Effect of optical chamber

A standard method of bioluminescence detection utilizes a 12 × 75 mm glass tube for the measurement. Therefore, to compare with the reference instrument, we have fabricated a sample chamber that can hold the same glass tube. Since the light intensity is extremely low, efficient capture of photons is important. The luminescent light radiates through the curved surface of the glass tube, and as a result the camera of the smartphone captures only approximately half of this light. To maximize the efficiency of capturing the radially emitted photons, three different types reflectors – a diffusive reflection polymer film (diffusive reflection), a 4- to 6-λ first-surface mirror (specular reflection), and ABS material (default), are implemented in the chamber as in Fig. 3(C–E).
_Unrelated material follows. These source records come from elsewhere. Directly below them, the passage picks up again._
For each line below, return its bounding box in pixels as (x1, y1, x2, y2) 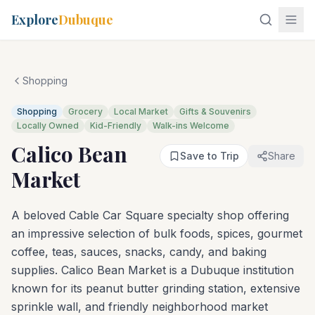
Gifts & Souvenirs (179, 106, 251, 117)
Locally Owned (17, 120, 79, 131)
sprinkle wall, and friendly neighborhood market (11, 300, 268, 314)
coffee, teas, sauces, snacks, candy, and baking (11, 245, 266, 259)
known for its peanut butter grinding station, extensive (11, 281, 300, 295)
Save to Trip (180, 150, 239, 162)
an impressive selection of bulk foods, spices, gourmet (11, 226, 302, 240)
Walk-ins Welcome (153, 120, 229, 131)
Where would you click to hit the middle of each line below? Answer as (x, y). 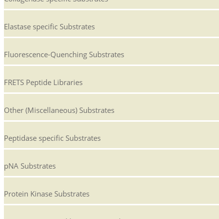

In each case the green LED is located at the center of the chamber as a light source, and the output intensities of each material are measured with a power meter to quantify the enhancement of photon-capturing efficiencies. To avoid sensor saturation, ND filters are placed in front of the probe. The overall output intensities of each design were measured as 678 nW (diffusive film), 200 nW (mirror), and 46 nW (ABS) respectively by the power meter. The overall output signal was also measured with a smartphone camera (LG G2). Utilizing the NREA algorithm, the output intensities of each design are shown in Figure S4(A). As the result shows, the diffusive film enhances not only the maximum intensity (up to three-fold), but also the illuminated area (up to three-fold), while the first-surface mirror slightly enhances the maximum intensity and the area. To verify the effect of each material along the different input intensity for the lower detection limits, five different ND filter combinations were utilized; the results are shown in Figure S4(B), where RLU/pixel was calculated by dividing the sum of intensity by the pixel area above the threshold (intensity > 0). As indicated by the power-meter measurement, the diffusive film provided the best overall performance; however, the enhancement diminished as the incoming light level decreased.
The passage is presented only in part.